Please reproduce exactly the line that carries "现代 CPU 内存缓存架构简介 (121, 188)" and all remaining lines through the last line of the data, and write nothing else.

+++ GIVEN INFORMATION +++

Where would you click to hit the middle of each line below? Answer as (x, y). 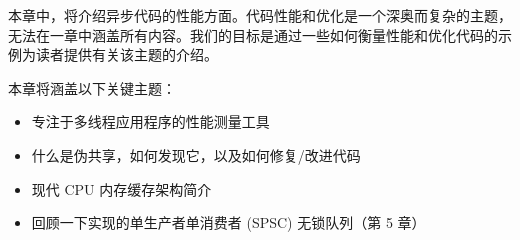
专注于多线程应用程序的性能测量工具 (150, 121)
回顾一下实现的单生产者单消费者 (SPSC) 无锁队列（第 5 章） (228, 222)
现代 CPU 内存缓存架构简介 (121, 188)
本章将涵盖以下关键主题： (92, 87)
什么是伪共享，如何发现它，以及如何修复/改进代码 (196, 154)
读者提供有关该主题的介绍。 (126, 54)
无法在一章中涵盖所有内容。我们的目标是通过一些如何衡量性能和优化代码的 (253, 34)
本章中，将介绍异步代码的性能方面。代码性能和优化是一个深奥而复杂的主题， (260, 15)

+++

- WRITTEN REPLY:
现代 CPU 内存缓存架构简介 (121, 188)
本章将涵盖以下关键主题： (92, 87)
什么是伪共享，如何发现它，以及如何修复/改进代码 (196, 154)
读者提供有关该主题的介绍。 (126, 54)
无法在一章中涵盖所有内容。我们的目标是通过一些如何衡量性能和优化代码的 (253, 34)
本章中，将介绍异步代码的性能方面。代码性能和优化是一个深奥而复杂的主题， (260, 15)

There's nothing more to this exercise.